A White Paper by Tim Warden; August 31, 2008


Ask anyone who's been doing shared or "SAN" storage for more than a generation's worth of hardware and they'll tell you. The experienced storage admins know to ask the question, the inexperienced discover the pain after the P.O.'s been signed. "How are we going to get our data off the old array and onto the new?"

Alas, the Storage Industry has been the last bastion of monolithic, closed architectures. In spite of all the industry talk and promises surrounding Storage Area Networks and standards, the SAN vendors products don't inter-operate, and a heterogeneous SAN environment is little more than several "Storage Islands" all physically plugged into the same fabric. Your EMC CX-340 won't talk to your DS-4200, your DS-4200 won't talk to your HP MSA-2000, your HP MSA-2000 don't know nuttin' 'bout your EqualLogic, your EqualLogic won't give the time of day to your LeftHand, and your LeftHand doesn't know what your right hand is doing.

The major vendors can offer you the "tried and true" traditional solution: what's left of your budget spent on professional services and downtime.

If you're using an advanced Server Virtualization product like VMware's ESX 3.5, you can take advantage of their "Storage VMotion" feature to move your machines and their data from one platform to another. It's a nice feature, but requires all that SAN data to be associated with VMs on an ESX platform.
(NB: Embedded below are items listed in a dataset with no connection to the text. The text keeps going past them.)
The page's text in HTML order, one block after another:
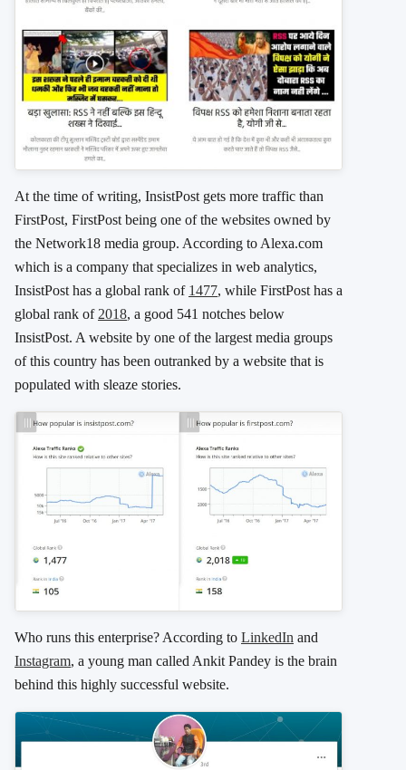
At the time of writing, InsistPost gets more traffic than
FirstPost, FirstPost being one of the websites owned by
the Network18 media group. According to Alexa.com
which is a company that specializes in web analytics,
InsistPost has a global rank of 1477, while FirstPost has a
global rank of 2018, a good 541 notches below
InsistPost. A website by one of the largest media groups
of this country has been outranked by a website that is
populated with sleaze stories.
Who runs this enterprise? According to LinkedIn and
Instagram, a young man called Ankit Pandey is the brain
behind this highly successful website.
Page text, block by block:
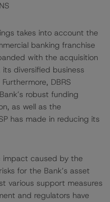
takes into account the
banking franchise
with the acquisition
diversified business
DBRS
robust funding
as well as the
has made in reducing its
impact caused by the
for the Bank’s asset
various support measures
and regulators have
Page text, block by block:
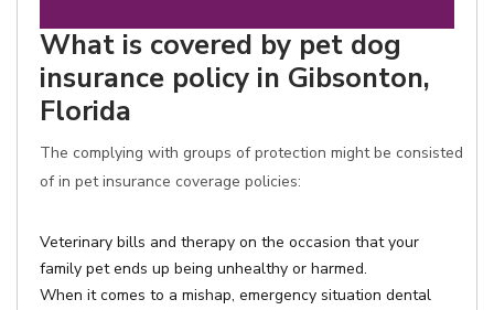
What is covered by pet dog
insurance policy in Gibsonton,
Florida
The complying with groups of protection might be consisted
of in pet insurance coverage policies:
Veterinary bills and therapy on the occasion that your
family pet ends up being unhealthy or harmed.
When it comes to a mishap, emergency situation dental
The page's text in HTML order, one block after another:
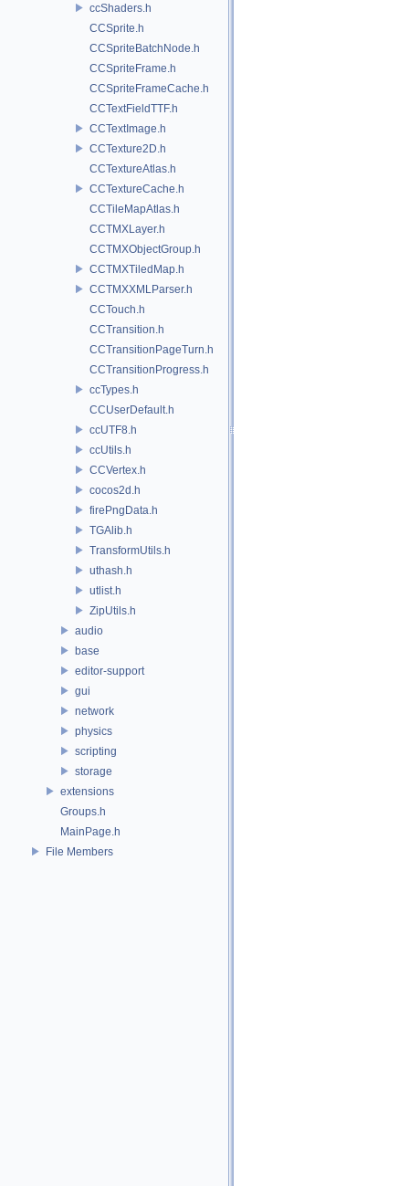
ccShaders.h
CCSprite.h
CCSpriteBatchNode.h
CCSpriteFrame.h
CCSpriteFrameCache.h
CCTextFieldTTF.h
CCTextImage.h
CCTexture2D.h
CCTextureAtlas.h
CCTextureCache.h
CCTileMapAtlas.h
CCTMXLayer.h
CCTMXObjectGroup.h
CCTMXTiledMap.h
CCTMXXMLParser.h
CCTouch.h
CCTransition.h
CCTransitionPageTurn.h
CCTransitionProgress.h
ccTypes.h
CCUserDefault.h
ccUTF8.h
ccUtils.h
CCVertex.h
cocos2d.h
firePngData.h
TGAlib.h
TransformUtils.h
uthash.h
utlist.h
ZipUtils.h
audio
base
editor-support
gui
network
physics
scripting
storage
extensions
Groups.h
MainPage.h
File Members

But what about all those NTFS volumes you have on your faithful LeftHand Networks SAN that's gone End-Of-Life? Or maybe you've outgrown that trusty LeftHand appliance and just need more capacity... and you were shocked when you saw the price sticker for the upgrade? Perhaps the newer LeftHand higher capacity nodes weren't compatible with your older, lower capacity node and you discovered you wouldn't be able to take full advantage of the additional new capacity, so you're looking for an alternate solution, a "best of both worlds"?

In this white paper we detail a step-by-step solution for migrating NTFS volumes off of a LeftHand Networks storage appliance (the "old SAN" device) and onto another storage vendor's array (the "new SAN" device"). Our example migration uses a LeftHand appliance for the "old SAN" device, but this procedure applies equally to any backend storage, whether it be EqualLogic, Clariion, HP, IBM, HDS, or whatever. The same holds true for the "new SAN" device. The "new SAN" could be one of the aforementioned vendor's arrays, or it could simply be LUNs created using a RAID controller card (such as those made by LSI, Adaptec, or Promise) and direct attached storage.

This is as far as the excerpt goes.